| What needs to be done |
Transcribe the listing exactly, so that nothing but the pictures is missing.

>>>>

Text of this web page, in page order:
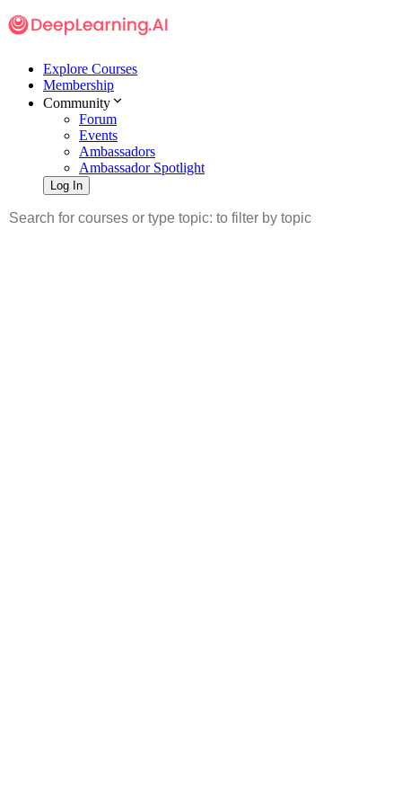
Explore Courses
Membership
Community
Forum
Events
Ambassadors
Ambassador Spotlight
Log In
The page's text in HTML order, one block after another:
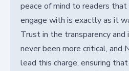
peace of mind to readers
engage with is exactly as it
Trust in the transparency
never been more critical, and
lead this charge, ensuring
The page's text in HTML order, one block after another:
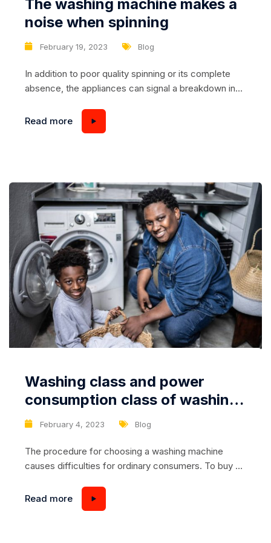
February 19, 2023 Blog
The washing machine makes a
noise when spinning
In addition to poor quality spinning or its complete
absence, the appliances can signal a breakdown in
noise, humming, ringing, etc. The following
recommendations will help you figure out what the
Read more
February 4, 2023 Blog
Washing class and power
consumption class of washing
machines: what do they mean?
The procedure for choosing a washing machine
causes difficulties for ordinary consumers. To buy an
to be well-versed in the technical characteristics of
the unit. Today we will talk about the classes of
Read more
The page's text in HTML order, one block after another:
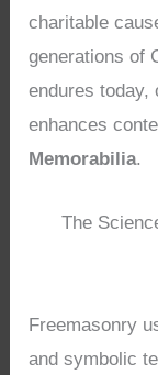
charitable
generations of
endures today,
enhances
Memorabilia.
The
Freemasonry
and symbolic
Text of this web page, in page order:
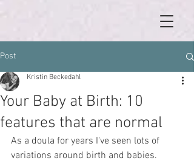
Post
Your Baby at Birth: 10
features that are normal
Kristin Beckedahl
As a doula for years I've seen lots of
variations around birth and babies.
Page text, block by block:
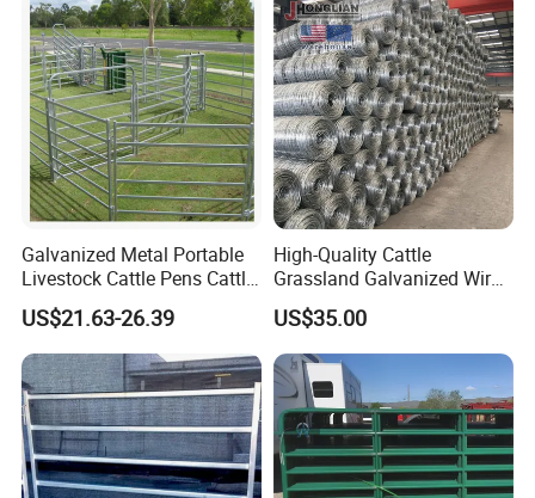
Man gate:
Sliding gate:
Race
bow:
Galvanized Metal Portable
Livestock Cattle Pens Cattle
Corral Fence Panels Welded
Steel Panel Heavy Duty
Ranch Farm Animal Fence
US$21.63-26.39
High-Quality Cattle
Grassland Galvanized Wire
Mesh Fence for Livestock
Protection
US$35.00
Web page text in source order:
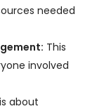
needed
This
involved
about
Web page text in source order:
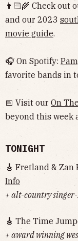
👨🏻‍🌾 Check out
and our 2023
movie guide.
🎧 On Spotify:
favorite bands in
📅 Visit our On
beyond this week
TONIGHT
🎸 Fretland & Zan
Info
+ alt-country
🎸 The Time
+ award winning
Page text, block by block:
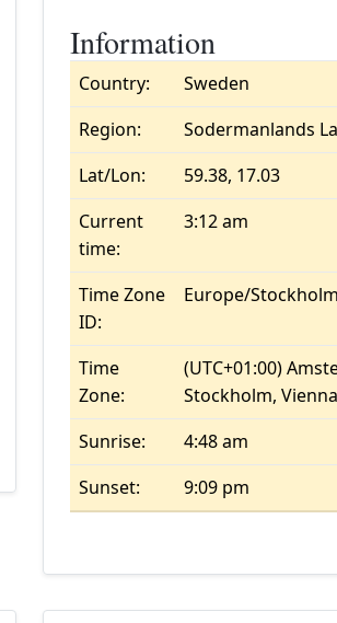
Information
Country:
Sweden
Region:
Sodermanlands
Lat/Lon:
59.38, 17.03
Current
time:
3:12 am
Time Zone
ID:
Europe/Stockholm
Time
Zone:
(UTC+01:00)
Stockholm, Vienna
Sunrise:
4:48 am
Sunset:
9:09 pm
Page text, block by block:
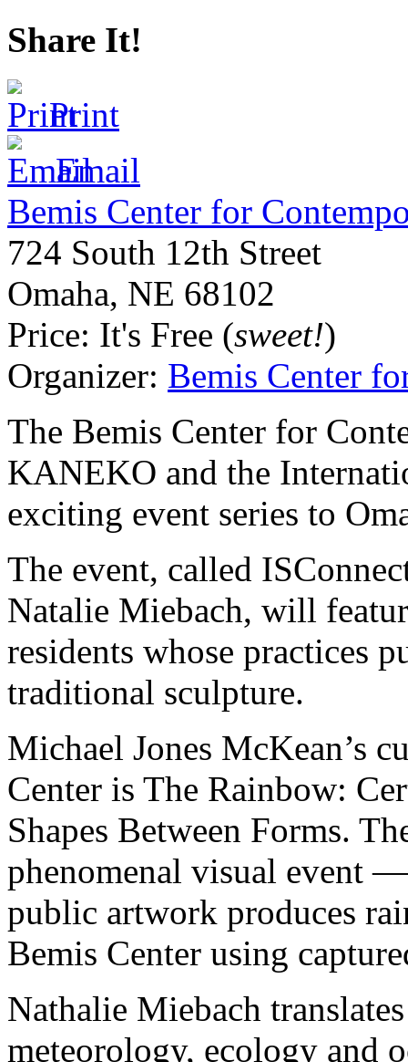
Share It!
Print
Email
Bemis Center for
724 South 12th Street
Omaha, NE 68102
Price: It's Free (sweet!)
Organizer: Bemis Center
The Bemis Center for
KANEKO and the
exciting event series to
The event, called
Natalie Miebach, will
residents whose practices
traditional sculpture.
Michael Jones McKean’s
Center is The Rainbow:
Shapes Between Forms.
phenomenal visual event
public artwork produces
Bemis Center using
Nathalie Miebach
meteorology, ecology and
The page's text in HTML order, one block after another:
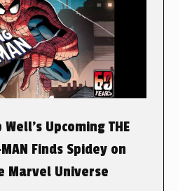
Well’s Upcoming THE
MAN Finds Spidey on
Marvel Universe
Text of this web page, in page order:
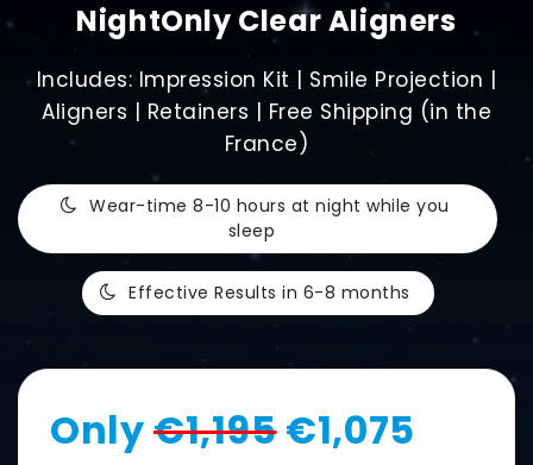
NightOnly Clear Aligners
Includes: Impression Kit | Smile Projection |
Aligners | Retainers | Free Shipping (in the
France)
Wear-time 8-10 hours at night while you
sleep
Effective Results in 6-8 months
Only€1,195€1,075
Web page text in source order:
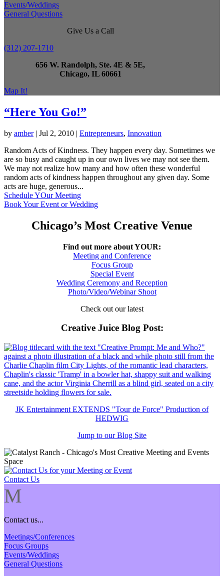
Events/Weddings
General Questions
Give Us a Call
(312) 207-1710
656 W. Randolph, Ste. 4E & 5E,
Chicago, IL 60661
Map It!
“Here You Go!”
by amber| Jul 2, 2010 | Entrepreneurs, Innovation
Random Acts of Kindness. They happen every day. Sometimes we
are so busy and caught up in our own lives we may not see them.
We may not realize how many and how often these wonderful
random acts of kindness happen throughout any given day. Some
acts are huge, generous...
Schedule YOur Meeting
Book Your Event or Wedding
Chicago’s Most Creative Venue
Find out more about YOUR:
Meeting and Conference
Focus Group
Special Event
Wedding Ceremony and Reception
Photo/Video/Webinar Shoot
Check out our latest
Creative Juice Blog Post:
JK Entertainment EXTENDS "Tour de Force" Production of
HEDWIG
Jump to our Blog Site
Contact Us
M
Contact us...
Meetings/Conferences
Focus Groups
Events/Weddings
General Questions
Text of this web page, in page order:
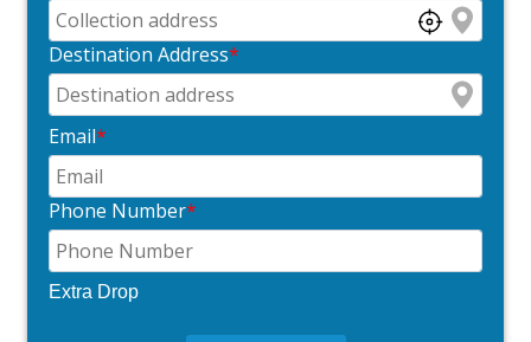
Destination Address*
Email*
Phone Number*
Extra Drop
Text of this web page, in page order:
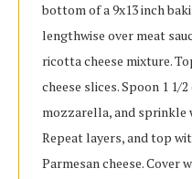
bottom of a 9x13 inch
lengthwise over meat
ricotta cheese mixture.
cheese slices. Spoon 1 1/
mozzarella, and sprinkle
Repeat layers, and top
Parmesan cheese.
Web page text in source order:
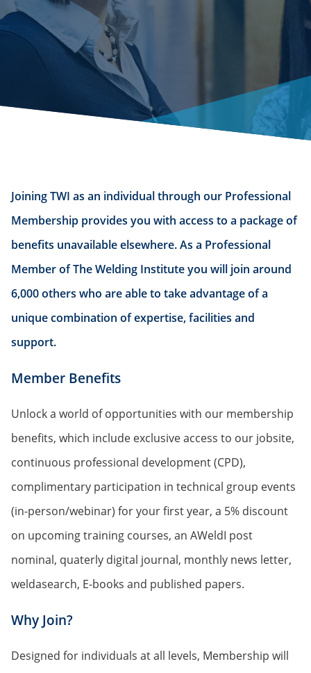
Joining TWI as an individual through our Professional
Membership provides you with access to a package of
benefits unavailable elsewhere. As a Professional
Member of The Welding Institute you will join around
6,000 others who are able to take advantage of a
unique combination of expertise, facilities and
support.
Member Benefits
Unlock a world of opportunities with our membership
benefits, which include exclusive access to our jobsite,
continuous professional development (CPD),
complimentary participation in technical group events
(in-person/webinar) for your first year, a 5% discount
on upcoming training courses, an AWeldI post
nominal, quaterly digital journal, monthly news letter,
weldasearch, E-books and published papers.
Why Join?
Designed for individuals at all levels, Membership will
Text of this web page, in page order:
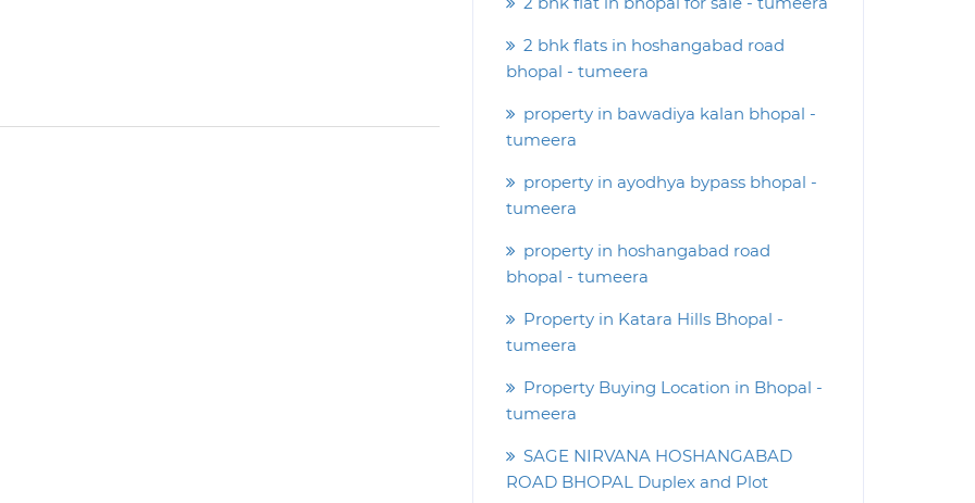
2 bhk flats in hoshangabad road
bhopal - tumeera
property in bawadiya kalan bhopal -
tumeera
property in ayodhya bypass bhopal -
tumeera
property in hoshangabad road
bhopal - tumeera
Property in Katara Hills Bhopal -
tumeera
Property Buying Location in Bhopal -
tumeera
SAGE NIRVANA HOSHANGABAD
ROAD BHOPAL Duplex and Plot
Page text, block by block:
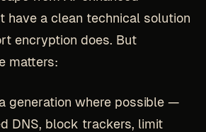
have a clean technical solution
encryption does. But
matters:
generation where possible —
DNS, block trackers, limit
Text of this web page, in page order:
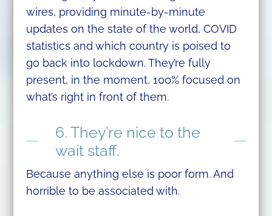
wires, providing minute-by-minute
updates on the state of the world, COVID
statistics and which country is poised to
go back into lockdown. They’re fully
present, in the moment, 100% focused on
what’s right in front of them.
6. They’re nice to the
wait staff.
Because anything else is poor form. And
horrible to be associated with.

<<<<

| Solved exercise |
Text of this web page, in page order:
Explore Courses
Membership
Community
Forum
Events
Ambassadors
Ambassador Spotlight
Log In
The page's text in HTML order, one block after another:
peace of mind to readers
engage with is exactly as it
Trust in the transparency
never been more critical, and
lead this charge, ensuring
The page's text in HTML order, one block after another:
February 19, 2023 Blog
The washing machine makes a
noise when spinning
In addition to poor quality spinning or its complete
absence, the appliances can signal a breakdown in
noise, humming, ringing, etc. The following
recommendations will help you figure out what the
Read more
February 4, 2023 Blog
Washing class and power
consumption class of washing
machines: what do they mean?
The procedure for choosing a washing machine
causes difficulties for ordinary consumers. To buy an
to be well-versed in the technical characteristics of
the unit. Today we will talk about the classes of
Read more
The page's text in HTML order, one block after another:
charitable
generations of
endures today,
enhances
Memorabilia.
The
Freemasonry
and symbolic
Text of this web page, in page order:
Post
Your Baby at Birth: 10
features that are normal
Kristin Beckedahl
As a doula for years I've seen lots of
variations around birth and babies.
Page text, block by block:
Man gate:
Sliding gate:
Race
bow:
Galvanized Metal Portable
Livestock Cattle Pens Cattle
Corral Fence Panels Welded
Steel Panel Heavy Duty
Ranch Farm Animal Fence
US$21.63-26.39
High-Quality Cattle
Grassland Galvanized Wire
Mesh Fence for Livestock
Protection
US$35.00
Web page text in source order:
needed
This
involved
about
Web page text in source order:
👨🏻‍🌾 Check out
and our 2023
movie guide.
🎧 On Spotify:
favorite bands in
📅 Visit our On
beyond this week
TONIGHT
🎸 Fretland & Zan
Info
+ alt-country
🎸 The Time
+ award winning
Page text, block by block:
Information
Country:
Sweden
Region:
Sodermanlands
Lat/Lon:
59.38, 17.03
Current
time:
3:12 am
Time Zone
ID:
Europe/Stockholm
Time
Zone:
(UTC+01:00)
Stockholm, Vienna
Sunrise:
4:48 am
Sunset:
9:09 pm
Page text, block by block:
Share It!
Print
Email
Bemis Center for
724 South 12th Street
Omaha, NE 68102
Price: It's Free (sweet!)
Organizer: Bemis Center
The Bemis Center for
KANEKO and the
exciting event series to
The event, called
Natalie Miebach, will
residents whose practices
traditional sculpture.
Michael Jones McKean’s
Center is The Rainbow:
Shapes Between Forms.
phenomenal visual event
public artwork produces
Bemis Center using
Nathalie Miebach
meteorology, ecology and
The page's text in HTML order, one block after another:
Well’s Upcoming THE
MAN Finds Spidey on
Marvel Universe
Text of this web page, in page order:
NightOnly Clear Aligners
Includes: Impression Kit | Smile Projection |
Aligners | Retainers | Free Shipping (in the
France)
Wear-time 8-10 hours at night while you
sleep
Effective Results in 6-8 months
Only€1,195€1,075
Web page text in source order:
Events/Weddings
General Questions
Give Us a Call
(312) 207-1710
656 W. Randolph, Ste. 4E & 5E,
Chicago, IL 60661
Map It!
“Here You Go!”
by amber| Jul 2, 2010 | Entrepreneurs, Innovation
Random Acts of Kindness. They happen every day. Sometimes we
are so busy and caught up in our own lives we may not see them.
We may not realize how many and how often these wonderful
random acts of kindness happen throughout any given day. Some
acts are huge, generous...
Schedule YOur Meeting
Book Your Event or Wedding
Chicago’s Most Creative Venue
Find out more about YOUR:
Meeting and Conference
Focus Group
Special Event
Wedding Ceremony and Reception
Photo/Video/Webinar Shoot
Check out our latest
Creative Juice Blog Post:
JK Entertainment EXTENDS "Tour de Force" Production of
HEDWIG
Jump to our Blog Site
Contact Us
M
Contact us...
Meetings/Conferences
Focus Groups
Events/Weddings
General Questions
Text of this web page, in page order:
Destination Address*
Email*
Phone Number*
Extra Drop
Text of this web page, in page order:
bottom of a 9x13 inch
lengthwise over meat
ricotta cheese mixture.
cheese slices. Spoon 1 1/
mozzarella, and sprinkle
Repeat layers, and top
Parmesan cheese.
Web page text in source order:
Joining TWI as an individual through our Professional
Membership provides you with access to a package of
benefits unavailable elsewhere. As a Professional
Member of The Welding Institute you will join around
6,000 others who are able to take advantage of a
unique combination of expertise, facilities and
support.
Member Benefits
Unlock a world of opportunities with our membership
benefits, which include exclusive access to our jobsite,
continuous professional development (CPD),
complimentary participation in technical group events
(in-person/webinar) for your first year, a 5% discount
on upcoming training courses, an AWeldI post
nominal, quaterly digital journal, monthly news letter,
weldasearch, E-books and published papers.
Why Join?
Designed for individuals at all levels, Membership will
Text of this web page, in page order:
2 bhk flats in hoshangabad road
bhopal - tumeera
property in bawadiya kalan bhopal -
tumeera
property in ayodhya bypass bhopal -
tumeera
property in hoshangabad road
bhopal - tumeera
Property in Katara Hills Bhopal -
tumeera
Property Buying Location in Bhopal -
tumeera
SAGE NIRVANA HOSHANGABAD
ROAD BHOPAL Duplex and Plot
Page text, block by block:
have a clean technical solution
encryption does. But
matters:
generation where possible —
DNS, block trackers, limit
Text of this web page, in page order:
wires, providing minute-by-minute
updates on the state of the world, COVID
statistics and which country is poised to
go back into lockdown. They’re fully
present, in the moment, 100% focused on
what’s right in front of them.
6. They’re nice to the
wait staff.
Because anything else is poor form. And
horrible to be associated with.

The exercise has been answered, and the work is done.